Exercise aim: Print verbatim the lines from the beginning of the entries through the line containing "reversedRound)); 17321 double", both ends included. Pictures should be left out.

Segment Start: The records

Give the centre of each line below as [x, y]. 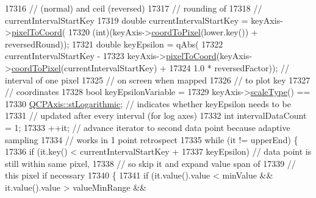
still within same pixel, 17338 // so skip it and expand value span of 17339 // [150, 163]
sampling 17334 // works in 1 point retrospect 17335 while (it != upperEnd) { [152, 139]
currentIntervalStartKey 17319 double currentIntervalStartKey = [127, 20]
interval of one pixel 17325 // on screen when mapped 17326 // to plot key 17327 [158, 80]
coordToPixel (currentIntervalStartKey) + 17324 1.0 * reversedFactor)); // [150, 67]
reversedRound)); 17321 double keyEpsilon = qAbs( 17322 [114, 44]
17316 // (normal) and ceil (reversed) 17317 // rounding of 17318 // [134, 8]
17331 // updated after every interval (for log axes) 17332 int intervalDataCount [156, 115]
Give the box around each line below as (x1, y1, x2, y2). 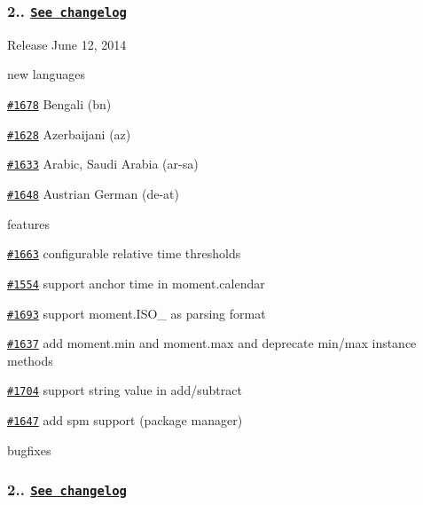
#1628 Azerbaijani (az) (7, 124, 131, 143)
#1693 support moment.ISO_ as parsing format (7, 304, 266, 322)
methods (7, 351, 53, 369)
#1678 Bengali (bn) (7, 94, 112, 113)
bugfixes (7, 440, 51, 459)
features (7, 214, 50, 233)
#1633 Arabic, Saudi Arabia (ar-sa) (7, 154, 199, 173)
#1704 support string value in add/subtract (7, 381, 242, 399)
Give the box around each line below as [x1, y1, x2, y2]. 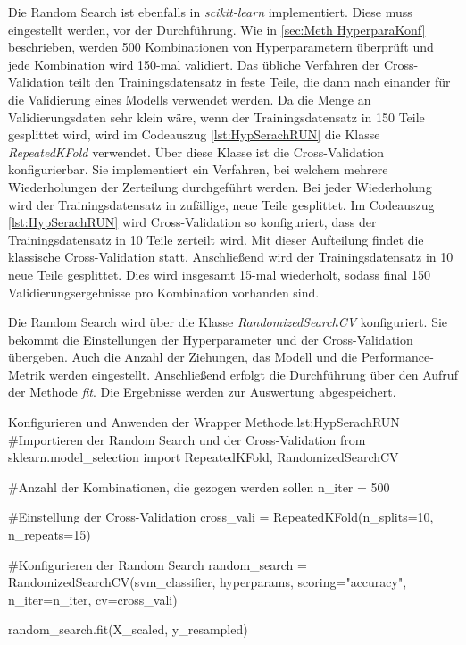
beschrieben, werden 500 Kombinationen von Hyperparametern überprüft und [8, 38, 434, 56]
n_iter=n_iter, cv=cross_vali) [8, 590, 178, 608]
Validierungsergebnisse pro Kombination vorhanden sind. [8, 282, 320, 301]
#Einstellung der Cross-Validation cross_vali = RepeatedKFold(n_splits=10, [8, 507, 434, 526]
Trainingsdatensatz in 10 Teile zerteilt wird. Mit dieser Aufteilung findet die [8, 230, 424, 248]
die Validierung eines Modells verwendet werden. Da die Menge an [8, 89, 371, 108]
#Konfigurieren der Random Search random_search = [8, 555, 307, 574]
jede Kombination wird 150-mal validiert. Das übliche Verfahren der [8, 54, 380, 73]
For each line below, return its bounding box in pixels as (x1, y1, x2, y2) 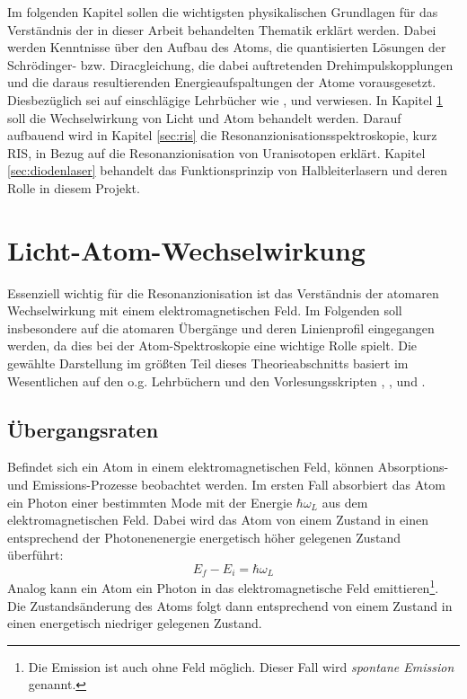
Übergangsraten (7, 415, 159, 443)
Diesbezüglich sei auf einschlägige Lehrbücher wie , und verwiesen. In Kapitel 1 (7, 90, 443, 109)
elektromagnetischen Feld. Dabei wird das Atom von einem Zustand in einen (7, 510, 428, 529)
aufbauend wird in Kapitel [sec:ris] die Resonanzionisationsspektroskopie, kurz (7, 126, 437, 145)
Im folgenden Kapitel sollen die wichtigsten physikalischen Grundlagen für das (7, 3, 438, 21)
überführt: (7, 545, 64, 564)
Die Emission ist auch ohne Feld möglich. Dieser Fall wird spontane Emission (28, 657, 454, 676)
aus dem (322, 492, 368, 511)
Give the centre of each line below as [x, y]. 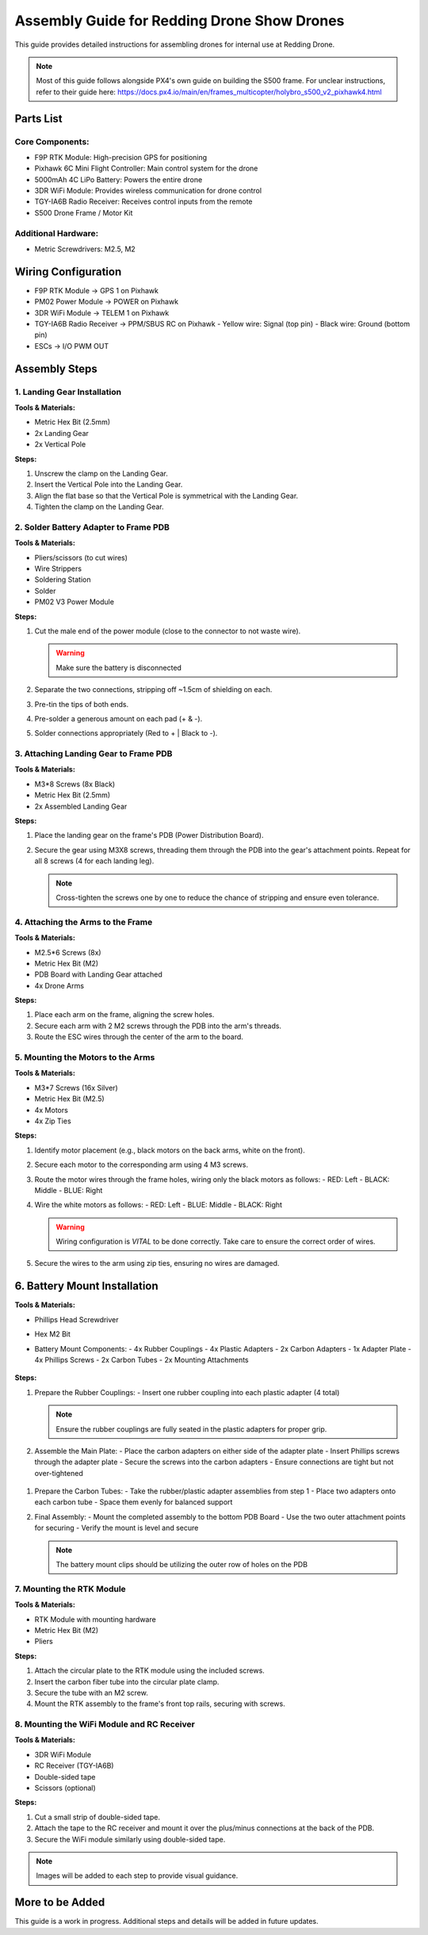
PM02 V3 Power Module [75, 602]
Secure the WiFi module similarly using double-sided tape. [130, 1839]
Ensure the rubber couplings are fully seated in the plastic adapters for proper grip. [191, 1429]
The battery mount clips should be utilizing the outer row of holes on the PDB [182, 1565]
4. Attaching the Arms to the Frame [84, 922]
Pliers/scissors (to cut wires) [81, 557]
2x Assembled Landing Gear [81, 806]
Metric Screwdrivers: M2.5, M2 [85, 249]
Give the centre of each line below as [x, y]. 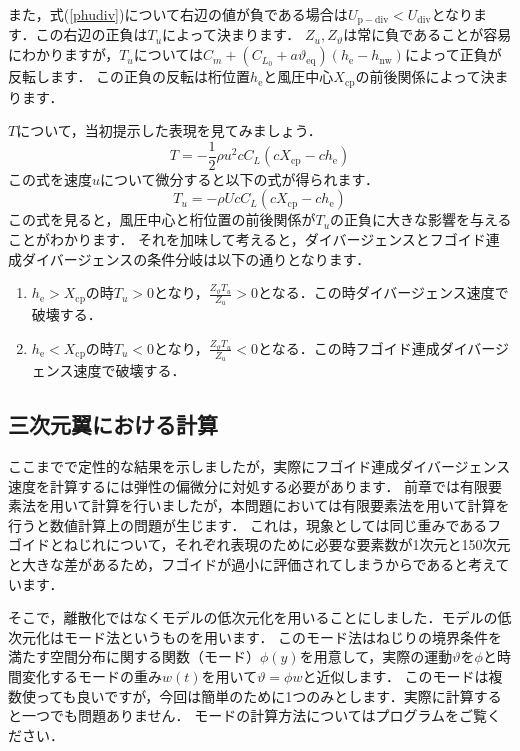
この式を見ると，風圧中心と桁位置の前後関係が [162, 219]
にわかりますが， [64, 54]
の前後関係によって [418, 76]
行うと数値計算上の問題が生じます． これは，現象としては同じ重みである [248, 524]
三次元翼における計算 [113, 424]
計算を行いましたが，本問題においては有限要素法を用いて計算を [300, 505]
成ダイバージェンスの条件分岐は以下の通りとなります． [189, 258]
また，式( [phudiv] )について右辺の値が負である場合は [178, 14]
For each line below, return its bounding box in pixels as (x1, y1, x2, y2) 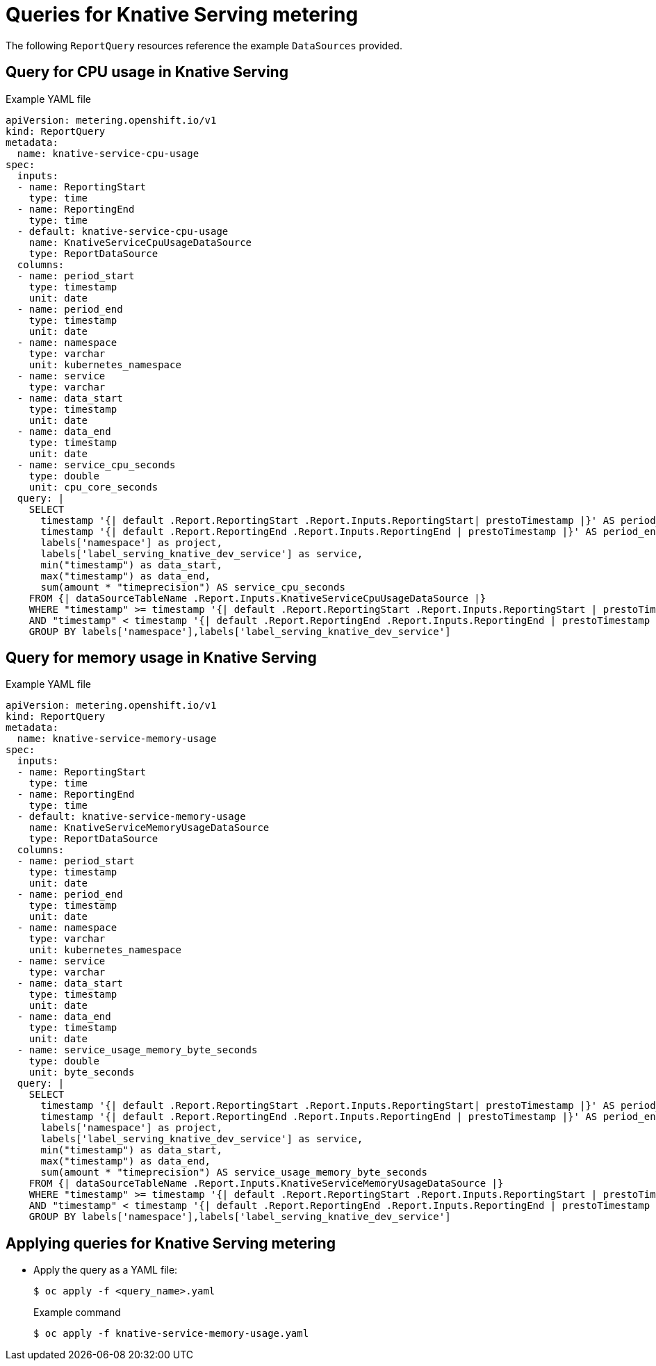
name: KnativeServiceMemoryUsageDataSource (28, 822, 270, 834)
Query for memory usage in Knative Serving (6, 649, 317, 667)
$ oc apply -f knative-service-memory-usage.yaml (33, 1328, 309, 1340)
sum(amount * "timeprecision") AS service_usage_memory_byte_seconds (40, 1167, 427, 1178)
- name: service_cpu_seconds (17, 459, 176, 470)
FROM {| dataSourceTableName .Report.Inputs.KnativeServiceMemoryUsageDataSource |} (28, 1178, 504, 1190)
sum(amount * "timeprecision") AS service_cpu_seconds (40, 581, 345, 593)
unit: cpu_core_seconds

Segment End: The records

Response area:
Give the centre of each line below as [x, y]. 
still within same pixel, 17338 // so skip it and expand value span of 17339 // [150, 163]
sampling 17334 // works in 1 point retrospect 17335 while (it != upperEnd) { [152, 139]
currentIntervalStartKey 17319 double currentIntervalStartKey = [127, 20]
interval of one pixel 17325 // on screen when mapped 17326 // to plot key 17327 [158, 80]
coordToPixel (currentIntervalStartKey) + 17324 1.0 * reversedFactor)); // [150, 67]
reversedRound)); 17321 double keyEpsilon = qAbs( 17322 [114, 44]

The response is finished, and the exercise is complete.